Multi-label classification (and Multi-target prediction) in Orange

By: BIOLAB, Jan 9, 2012

The last summer, student Wencan Luo participated in Google Summer of Code to implement Multi-label Classification in Orange. He provided a framework, implemented a few algorithms and some prototype widgets. His work has been “hidden” in our repositories for too long; finally, we have merged part of his code into Orange (widgets are not there yet …) and added a more general support for multi-target prediction.

You can load multi-label tab-delimited data (e.g. emotions.tab) just like any other tab-delimited data:

>>> zoo = Orange.data.Table('zoo')            # single-target
>>> emotions = Orange.data.Table('emotions')  # multi-label

The difference is that now zoo’s domain has a non-empty class_var field, while a list of emotions’ labels can be obtained through it’s domain’s class_vars:

>>> zoo.domain.class_var
EnumVariable 'type'
>>> emotions.domain.class_vars
<EnumVariable 'amazed-suprised',
 EnumVariable 'happy-pleased',
 EnumVariable 'relaxing-calm',
 EnumVariable 'quiet-still',
 EnumVariable 'sad-lonely',
 EnumVariable 'angry-aggresive'>

A simple example of a multi-label classification learner is a “binary relevance” learner. Let’s try it out.
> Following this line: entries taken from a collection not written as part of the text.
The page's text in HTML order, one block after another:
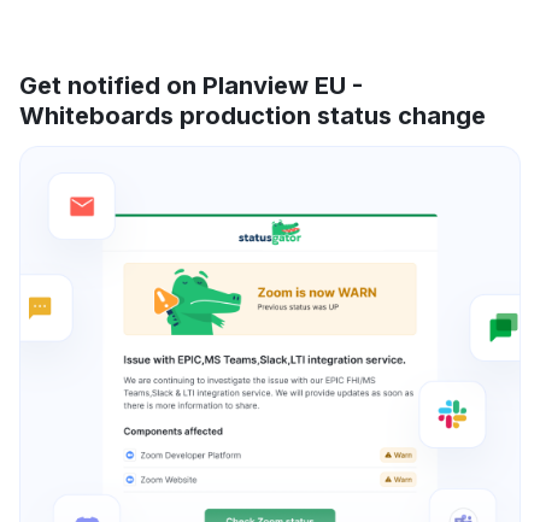
Get notified on Planview EU -
Whiteboards production status change
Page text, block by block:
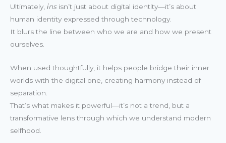
Ultimately, i̇nsisn’t just about digital identity—it’s about
human identity expressed through technology.
It blurs the line between who we are and how we present
ourselves.
When used thoughtfully, it helps people bridge their inner
worlds with the digital one, creating harmony instead of
separation.
That’s what makes it powerful—it’s not a trend, but a
transformative lens through which we understand modern
selfhood.

>>> learner = Orange.multilabel.BinaryRelevanceLearner()
>>> classifier = learner(emotions)
>>> classifier(emotions[0])
[<orange.Value 'amazed-suprised'='0'>,
 <orange.Value 'happy-pleased'='0'>,
 <orange.Value 'relaxing-calm'='1'>,
 <orange.Value 'quiet-still'='1'>,
 <orange.Value 'sad-lonely'='1'>,
 <orange.Value 'angry-aggresive'='0'>]
>>> classifier(emotions[0], Orange.classification.Classifier.GetProbabilities)
[<1.000, 0.000>, <0.881, 0.119>, <0.000, 1.000>,
 <0.046, 0.954>, <0.000, 1.000>, <1.000, 0.000>]

Real values of label variables of emotions[0] instance can be obtained by calling emotions[0].get_classes(), which is analogous to the get_class method in the single-target case.

For multi-label classification, we can also perform testing like usual, however, specialised evaluation measures have to be used:

>>> test = Orange.evaluation.testing.cross_validation([learner], emotions)
>>> Orange.evaluation.scoring.mlc_hamming_loss(test)
[0.2228780213603148]

In one of the following blog posts, a multi-target regression method PLS that is in the process of implementation will be described.